In another echo of Personal Injuries, one of the characters, like Robbie in the earlier book, practises law over a period of years without being qualified to do so.
Testimony
I posted a review of Testimony a few years ago, when I was still doing that sort of thing. As in Ordinary Heroes we’re far from Kindle County, though there’s still a connection. A former US Attorney and criminal defence lawyer in private practice has gone to work for the International Criminal Court in The Hague, where he begins an investigation into whether an alleged war crime actually happened. So, once again, Turow is leading us onto (in this case conspicuously) unfamiliar territory which nevertheless has some links to what we have previously been shown.
The Last Trial
The Last Trial puts Sandy Stern centre stage again, somewhere he hasn’t really been since the second novel, The Burden of Proof. He has been widowed again, is now in his mid 80s, has had cancer, and is about to retire, but takes on the demanding — maybe too demanding — case of an old friend, who turns out not to be as admirable as Sandy had been willing to believe. Again, as in The Laws of Our Fathers, Sonny is conducting a bench trial but this time the offence is very different. There’s a murder charge (which is quickly dismissed, leaving Sandy’s client still facing counts of fraud and insider trading) but it arises out of the manufacture and supply of allegedly lethal medicines rather than a street shooting, as in the earlier novel. So, even though Turow is revisiting old territory, he’s still breaking new ground.
Correction: “bench trial”
Sandy’s last trial is before a jury. I don’t know where I got the impression it was a bench trial; maybe my memory is playing tricks on me.Suspect
The final novel, so far, is Suspect. I’ve read it once and intend to read it again soon. I’d like to have reread it before I attempt to comment, except to say that once again, it’s a departure. It’s set in a law firm but one that has to hustle for business and is much less prestigious than Sandy’s had become by the time he closed it. Sandy’s granddaughter, Clarice, known as Pinky, works for them as a private investigator.

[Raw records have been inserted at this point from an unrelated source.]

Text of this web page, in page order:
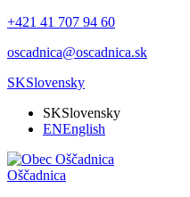
+421 41 707 94 60
oscadnica@oscadnica.sk
SKSlovensky
SKSlovensky
ENEnglish
Oščadnica

For Turow to offer the reader such a different experience each time seems to me a brave approach for an author to take. To have followed up the stellar success of Presumed Innocent by sending his publisher the manuscript for The Burden of Proof, and then continuing with Pleading Guilty were acts of extraordinary self-confidence. It’s a self-confidence that has been amply justified in the years since.